- About this exercise
Where does the string "property" occur in the records below? Copy every line that holds it.

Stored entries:
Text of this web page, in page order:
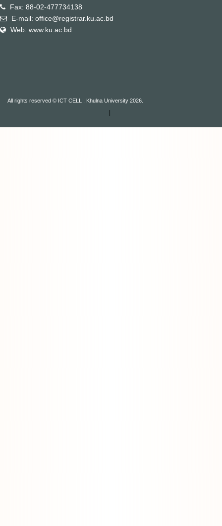
Fax: 88-02-477734138
E-mail: office@registrar.ku.ac.bd
Web: www.ku.ac.bd
All rights reserved © ICT CELL , Khulna University 2026.
|
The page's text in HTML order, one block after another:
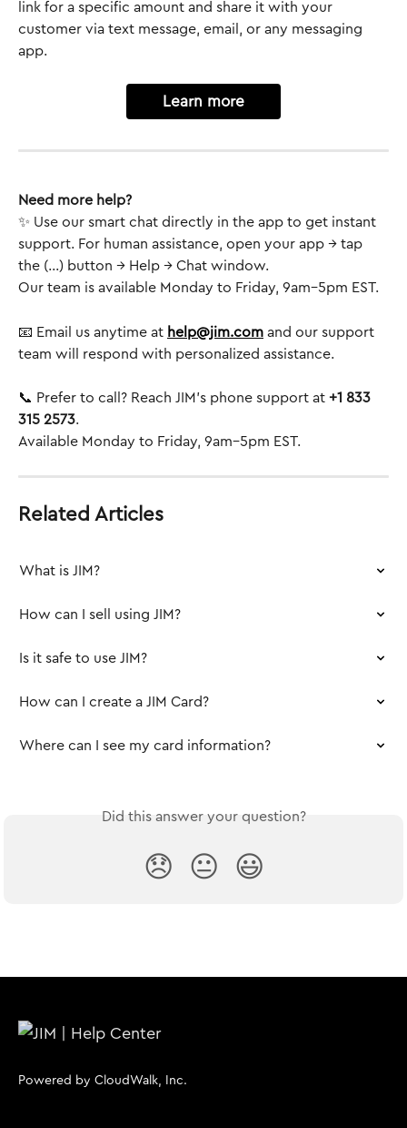
link for a specific amount and share it with your
customer via text message, email, or any messaging
app.
Learn more
Need more help?
✨ Use our smart chat directly in the app to get instant
support. For human assistance, open your app → tap
the (...) button → Help → Chat window.
Our team is available Monday to Friday, 9am–5pm EST.
📧 Email us anytime at help@jim.com and our support
team will respond with personalized assistance.
📞 Prefer to call? Reach JIM’s phone support at +1 833
315 2573.
Available Monday to Friday, 9am–5pm EST.
Related Articles
What is JIM?
How can I sell using JIM?
Is it safe to use JIM?
How can I create a JIM Card?
Where can I see my card information?
Did this answer your question?
😞 😐 😃
Powered by CloudWalk, Inc.
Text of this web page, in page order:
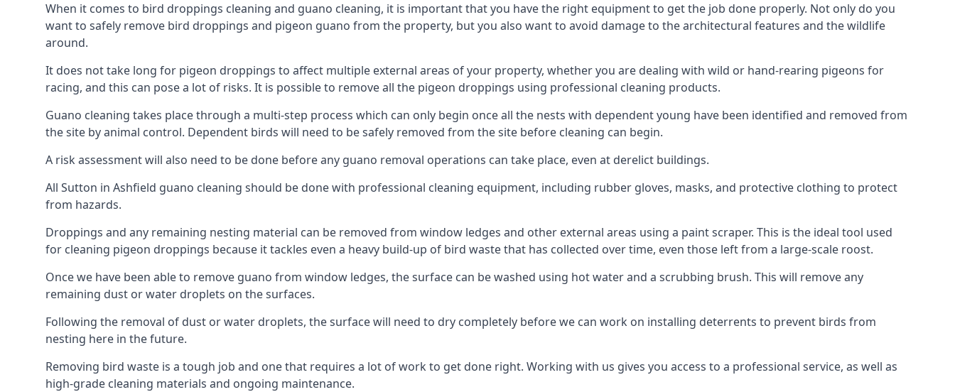
When it comes to bird droppings cleaning and guano cleaning, it is important that you have the right equipment to get the job done properly. Not only do you
want to safely remove bird droppings and pigeon guano from the property, but you also want to avoid damage to the architectural features and the wildlife
around.
It does not take long for pigeon droppings to affect multiple external areas of your property, whether you are dealing with wild or hand-rearing pigeons for
racing, and this can pose a lot of risks. It is possible to remove all the pigeon droppings using professional cleaning products.
Guano cleaning takes place through a multi-step process which can only begin once all the nests with dependent young have been identified and removed from
the site by animal control. Dependent birds will need to be safely removed from the site before cleaning can begin.
A risk assessment will also need to be done before any guano removal operations can take place, even at derelict buildings.
All Sutton in Ashfield guano cleaning should be done with professional cleaning equipment, including rubber gloves, masks, and protective clothing to protect
from hazards.
Droppings and any remaining nesting material can be removed from window ledges and other external areas using a paint scraper. This is the ideal tool used
for cleaning pigeon droppings because it tackles even a heavy build-up of bird waste that has collected over time, even those left from a large-scale roost.
Once we have been able to remove guano from window ledges, the surface can be washed using hot water and a scrubbing brush. This will remove any
remaining dust or water droplets on the surfaces.
Following the removal of dust or water droplets, the surface will need to dry completely before we can work on installing deterrents to prevent birds from
nesting here in the future.
Removing bird waste is a tough job and one that requires a lot of work to get done right. Working with us gives you access to a professional service, as well as
high-grade cleaning materials and ongoing maintenance.
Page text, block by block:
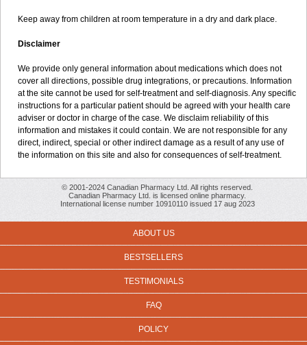
Keep away from children at room temperature in a dry and dark place.
Disclaimer
We provide only general information about medications which does not
cover all directions, possible drug integrations, or precautions. Information
at the site cannot be used for self-treatment and self-diagnosis. Any specific
instructions for a particular patient should be agreed with your health care
adviser or doctor in charge of the case. We disclaim reliability of this
information and mistakes it could contain. We are not responsible for any
direct, indirect, special or other indirect damage as a result of any use of
the information on this site and also for consequences of self-treatment.
© 2001-2024 Canadian Pharmacy Ltd. All rights reserved.
Canadian Pharmacy Ltd. is licensed online pharmacy.
International license number 10910110 issued 17 aug 2023
ABOUT US
BESTSELLERS
TESTIMONIALS
FAQ
POLICY
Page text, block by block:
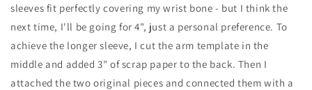
sleeves fit perfectly covering my wrist bone - but I think the
next time, I'll be going for 4", just a personal preference. To
achieve the longer sleeve, I cut the arm template in the
middle and added 3" of scrap paper to the back. Then I
attached the two original pieces and connected them with a
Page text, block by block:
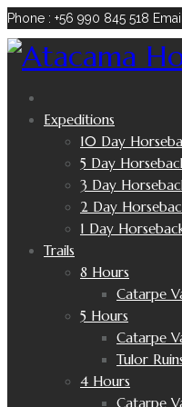
Phone : +56 990 845 518
Expeditions
10 Day
5 Day
3 Day
2 Day
1 Day
Trails
8 Hours
Catarpe
5 Hours
Catarpe
Tulor
4 Hours
Catarpe
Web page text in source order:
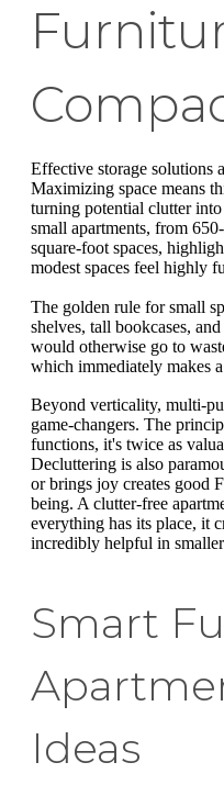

- The answer
want to safely remove bird droppings and pigeon guano from the property, but you also want to avoid damage to the architectural features and the wildlife
It does not take long for pigeon droppings to affect multiple external areas of your property, whether you are dealing with wild or hand-rearing pigeons for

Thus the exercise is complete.